## EXERCISE
Write the records out again exactly, leaving no images in.

[[ MATERIALS PROVIDED open ]]

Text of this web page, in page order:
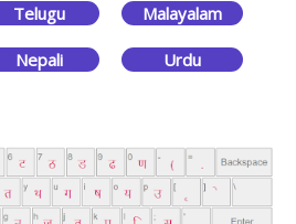
Telugu Malayalam
Nepali Urdu
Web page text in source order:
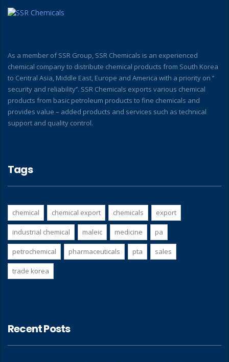
As a member of SSR Group, SSR Chemicals is an experienced
chemical company to distribute chemical products from South Korea
to Central Asia, Middle East, Europe and America with a priority on ‘’
security and reliability’’. SSR Chemicals exports various chemical
products from basic petroleum products to fine chemicals and
provides value – added products and services such as technical
support and quality control.
Tags
chemical chemical export chemicals export
industrial chemical maleic medicine pa
petrochemical pharmaceuticals pta sales
trade korea
Recent Posts
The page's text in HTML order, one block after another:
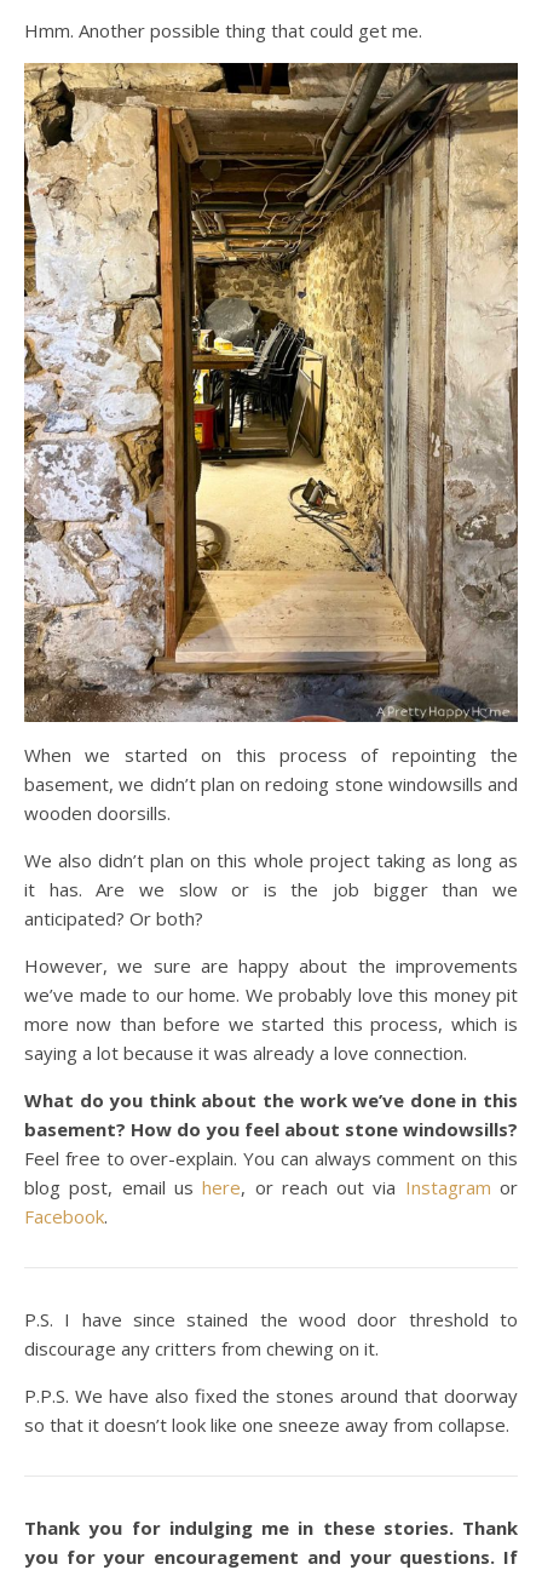
Hmm. Another possible thing that could get me.
When we started on this process of repointing the
basement, we didn’t plan on redoing stone windowsills and
wooden doorsills.
We also didn’t plan on this whole project taking as long as
it has. Are we slow or is the job bigger than we
anticipated? Or both?
However, we sure are happy about the improvements
we’ve made to our home. We probably love this money pit
more now than before we started this process, which is
saying a lot because it was already a love connection.
What do you think about the work we’ve done in this
basement? How do you feel about stone windowsills?
Feel free to over-explain. You can always comment on this
blog post, email ushere, or reach out via Instagram or
Facebook.
P.S. I have since stained the wood door threshold to
discourage any critters from chewing on it.
P.P.S. We have also fixed the stones around that doorway
so that it doesn’t look like one sneeze away from collapse.
Thank you for indulging me in these stories. Thank
you for your encouragement and your questions. If
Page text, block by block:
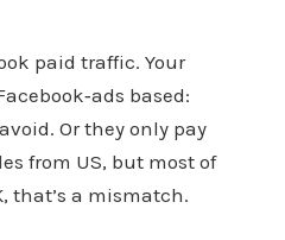
paid traffic. Your
based:
Or they only pay
from US, but most of
that’s a mismatch.
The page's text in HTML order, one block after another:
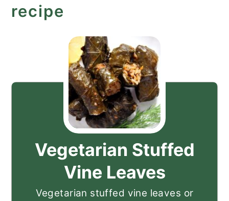
recipe
Vegetarian Stuffed
Vine Leaves
Vegetarian stuffed vine leaves or
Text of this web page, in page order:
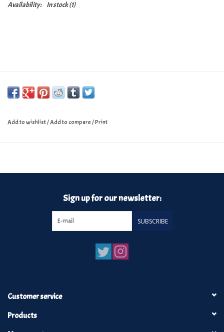
Availability: In stock(1)
Add to wishlist/Add to compare/Print
Sign up for our newsletter:
SUBSCRIBE
Customer service
Products
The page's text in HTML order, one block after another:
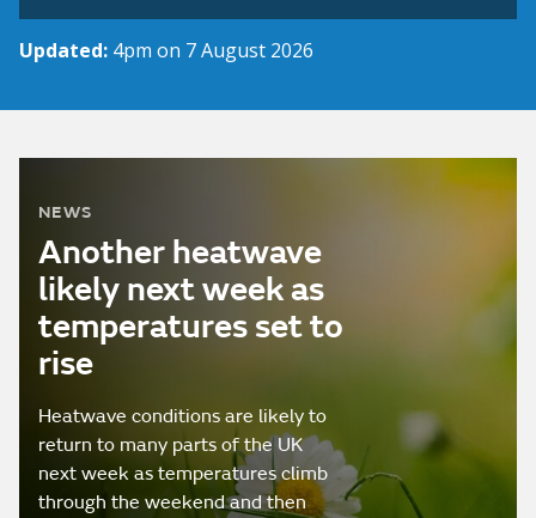
Updated: 4pm on 7 August 2026
NEWS
Another heatwave
likely next week as
temperatures set to
rise
Heatwave conditions are likely to
return to many parts of the UK
next week as temperatures climb
through the weekend and then
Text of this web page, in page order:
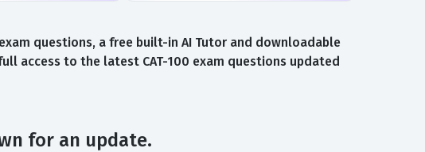
questions, a free built-in AI Tutor and downloadable
access to the latest CAT-100 exam questions updated
for an update.
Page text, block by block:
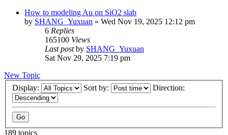
How to modeling Au on SiO2 slab
by SHANG_Yuxuan » Wed Nov 19, 2025 12:12 pm
6 Replies
165100 Views
Last postby SHANG_Yuxuan
Sat Nov 29, 2025 7:19 pm
New Topic
Display:
Sort by: Direction:
189 topics
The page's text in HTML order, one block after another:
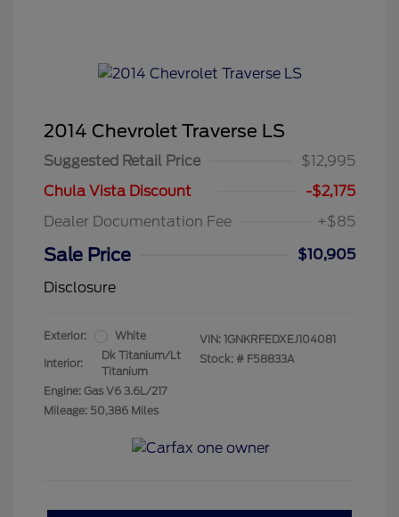
2014 Chevrolet Traverse LS
Suggested Retail Price
$12,995
Chula Vista Discount
-$2,175
Dealer Documentation Fee
+$85
Sale Price
$10,905
Disclosure
Exterior: White
Interior:
Dk Titanium/Lt
Titanium
Engine: Gas V6 3.6L/217
Mileage: 50,386 Miles
VIN: 1GNKRFEDXEJ104081
Stock: # F58833A
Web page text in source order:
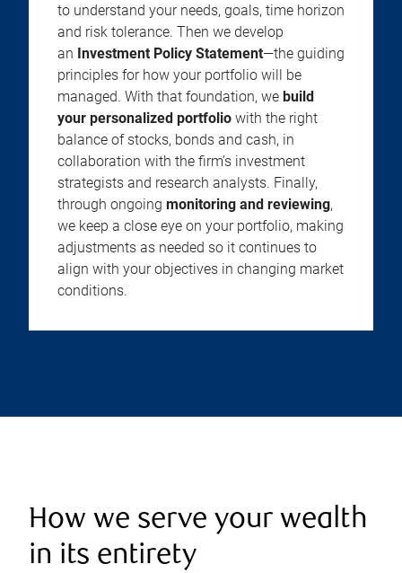
to understand your needs, goals, time horizon
and risk tolerance. Then we develop
an Investment Policy Statement—the guiding
principles for how your portfolio will be
managed. With that foundation, we build
your personalized portfolio with the right
balance of stocks, bonds and cash, in
collaboration with the firm’s investment
strategists and research analysts. Finally,
through ongoing monitoring and reviewing,
we keep a close eye on your portfolio, making
adjustments as needed so it continues to
align with your objectives in changing market
conditions.
How we serve your wealth
in its entirety
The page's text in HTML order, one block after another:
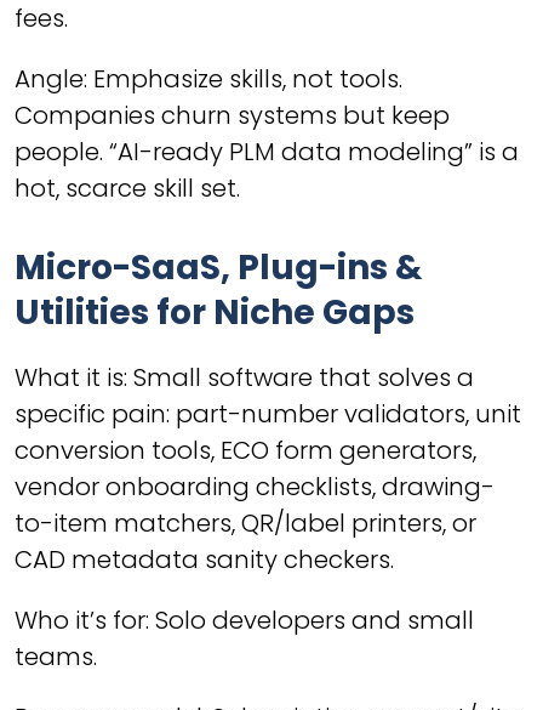
fees.
Angle: Emphasize skills, not tools.
Companies churn systems but keep
people. “AI-ready PLM data modeling” is a
hot, scarce skill set.
Micro-SaaS, Plug-ins &
Utilities for Niche Gaps
What it is: Small software that solves a
specific pain: part-number validators, unit
conversion tools, ECO form generators,
vendor onboarding checklists, drawing-
to-item matchers, QR/label printers, or
CAD metadata sanity checkers.
Who it’s for: Solo developers and small
teams.
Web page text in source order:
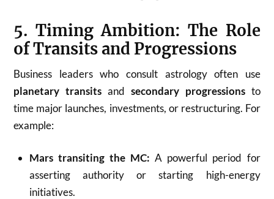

[[ MATERIALS PROVIDED closed ]]

## REPLY
Text of this web page, in page order:
Telugu Malayalam
Nepali Urdu
Web page text in source order:
As a member of SSR Group, SSR Chemicals is an experienced
chemical company to distribute chemical products from South Korea
to Central Asia, Middle East, Europe and America with a priority on ‘’
security and reliability’’. SSR Chemicals exports various chemical
products from basic petroleum products to fine chemicals and
provides value – added products and services such as technical
support and quality control.
Tags
chemical chemical export chemicals export
industrial chemical maleic medicine pa
petrochemical pharmaceuticals pta sales
trade korea
Recent Posts
The page's text in HTML order, one block after another:
Hmm. Another possible thing that could get me.
When we started on this process of repointing the
basement, we didn’t plan on redoing stone windowsills and
wooden doorsills.
We also didn’t plan on this whole project taking as long as
it has. Are we slow or is the job bigger than we
anticipated? Or both?
However, we sure are happy about the improvements
we’ve made to our home. We probably love this money pit
more now than before we started this process, which is
saying a lot because it was already a love connection.
What do you think about the work we’ve done in this
basement? How do you feel about stone windowsills?
Feel free to over-explain. You can always comment on this
blog post, email ushere, or reach out via Instagram or
Facebook.
P.S. I have since stained the wood door threshold to
discourage any critters from chewing on it.
P.P.S. We have also fixed the stones around that doorway
so that it doesn’t look like one sneeze away from collapse.
Thank you for indulging me in these stories. Thank
you for your encouragement and your questions. If
Page text, block by block:
paid traffic. Your
based:
Or they only pay
from US, but most of
that’s a mismatch.
The page's text in HTML order, one block after another:
recipe
Vegetarian Stuffed
Vine Leaves
Vegetarian stuffed vine leaves or
Text of this web page, in page order:
Availability: In stock(1)
Add to wishlist/Add to compare/Print
Sign up for our newsletter:
SUBSCRIBE
Customer service
Products
The page's text in HTML order, one block after another:
Updated: 4pm on 7 August 2026
NEWS
Another heatwave
likely next week as
temperatures set to
rise
Heatwave conditions are likely to
return to many parts of the UK
next week as temperatures climb
through the weekend and then
Text of this web page, in page order:
questions, a free built-in AI Tutor and downloadable
access to the latest CAT-100 exam questions updated
for an update.
Page text, block by block:
How to modeling Au on SiO2 slab
by SHANG_Yuxuan » Wed Nov 19, 2025 12:12 pm
6 Replies
165100 Views
Last postby SHANG_Yuxuan
Sat Nov 29, 2025 7:19 pm
New Topic
Display:
Sort by: Direction:
189 topics
The page's text in HTML order, one block after another:
2014 Chevrolet Traverse LS
Suggested Retail Price
$12,995
Chula Vista Discount
-$2,175
Dealer Documentation Fee
+$85
Sale Price
$10,905
Disclosure
Exterior: White
Interior:
Dk Titanium/Lt
Titanium
Engine: Gas V6 3.6L/217
Mileage: 50,386 Miles
VIN: 1GNKRFEDXEJ104081
Stock: # F58833A
Web page text in source order:
to understand your needs, goals, time horizon
and risk tolerance. Then we develop
an Investment Policy Statement—the guiding
principles for how your portfolio will be
managed. With that foundation, we build
your personalized portfolio with the right
balance of stocks, bonds and cash, in
collaboration with the firm’s investment
strategists and research analysts. Finally,
through ongoing monitoring and reviewing,
we keep a close eye on your portfolio, making
adjustments as needed so it continues to
align with your objectives in changing market
conditions.
How we serve your wealth
in its entirety
The page's text in HTML order, one block after another:
fees.
Angle: Emphasize skills, not tools.
Companies churn systems but keep
people. “AI-ready PLM data modeling” is a
hot, scarce skill set.
Micro-SaaS, Plug-ins &
Utilities for Niche Gaps
What it is: Small software that solves a
specific pain: part-number validators, unit
conversion tools, ECO form generators,
vendor onboarding checklists, drawing-
to-item matchers, QR/label printers, or
CAD metadata sanity checkers.
Who it’s for: Solo developers and small
teams.
Web page text in source order:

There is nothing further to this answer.